Hebrews 4:9-11 There remains, then, a Sabbath-rest for the people of God; for anyone who enters God’s rest also rests from his own work, just as God did from his. Let us, therefore, make every effort to enter that rest, so that no-one will fall by following their example of disobedience.
The fact that this passage ties our minds in knots shows that we don’t really understand rest. Modern society provides most of us with more leisure time than our ancestors could have dreamed of, yet we suffer from from chronic lack of sleep or insomnia (which aren’t the same thing) and burn out from all sorts of stress-related disorders. A big part of that is that we have forgotten what Sabbath is all about. In our always-on technology-driven culture, we don’t know how to set things aside and focus on God, to open ourselves up to Him, and that is what Sabbath is all about. Smart phones have certainly accelerated that trend, with people checking their phones even in the middle of the night, not to mention frequently throughout the day. That’s no way to rest! Yes, it does take real effort to buck that trend and receive the rest God has for us. Any addiction can take a lot of work to kick. However, the payback is enormous. We get so caught up in the drive to do stuff that we even become envious of the dead, which is where the famous Rest In Peace comment comes from. We need to learn how to RIP while we’re still alive! The only way to do that is to refocus our priorities on the One who created us, accepting His schedule for us with joy and not resentment, trusting that His plans for us are the absolute best there could be. Entering God’s rest requires faith, first and foremost, but He has that available for us if we will choose to accept it.
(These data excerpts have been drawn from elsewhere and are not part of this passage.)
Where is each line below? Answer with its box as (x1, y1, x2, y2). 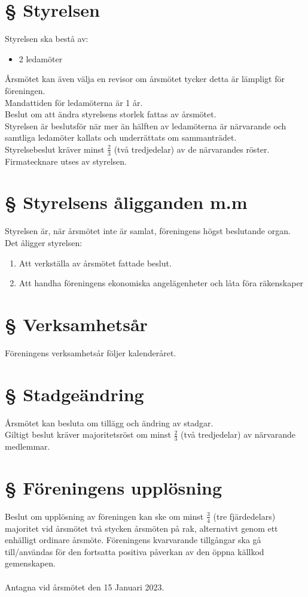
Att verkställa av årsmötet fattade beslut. (19, 256, 172, 269)
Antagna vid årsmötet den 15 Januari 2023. (5, 580, 164, 593)
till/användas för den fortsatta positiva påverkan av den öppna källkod (5, 545, 264, 557)
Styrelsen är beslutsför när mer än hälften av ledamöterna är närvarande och (5, 119, 286, 132)
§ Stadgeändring (5, 381, 144, 406)
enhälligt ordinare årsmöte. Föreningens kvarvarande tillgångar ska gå (5, 534, 261, 546)
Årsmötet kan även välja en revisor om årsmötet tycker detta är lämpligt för (5, 72, 285, 85)
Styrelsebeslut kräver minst (5, 143, 105, 155)

It’s been quite a few years now since the Lord told me to rest, relax, rejoice. I could track it down in my sermon notes, since I spoke on it at the time, but the exact date is unimportant. He has reminded me of it countless times since then, and I’m still learning! Right now He has me in a training period I hadn’t imagined, resting from speaking and singing because of a polyp on a vocal cord. This is some of the hardest resting I’ve ever done! The desire to speak and the desire to sing well up within me, and giving that to God without being vocal is a real struggle. He is teaching me that my words and my music are just that, my words and music, and I’ve got to cut that out to let Him pour His words and music through me, in His time. Just when that time will be is His business, and I’ve got to trust Him with that. This morning I have a nursing school class, and I’ve got to trust Him to enable me to use the microphone effectively so that I don’t do any further damage. I am to be there for the sake of my students, and not for my own pride. Next week we have a review lesson and the following week is a Christmas party, before a second review lesson and then the examination in January. I need to do all those things for the students, and not for me, so I’ve got to trust God with it all. That’s what Sabbath is all about!
Father, thank You for continuing to correct and train me. Help me not “kick against the goads,” (Acts 26:14) but rather accept and act on the things You teach me, so that I may rest, relax, and rejoice in my Lord Jesus Christ indeed, for Your glory. Thank You. Hallelujah!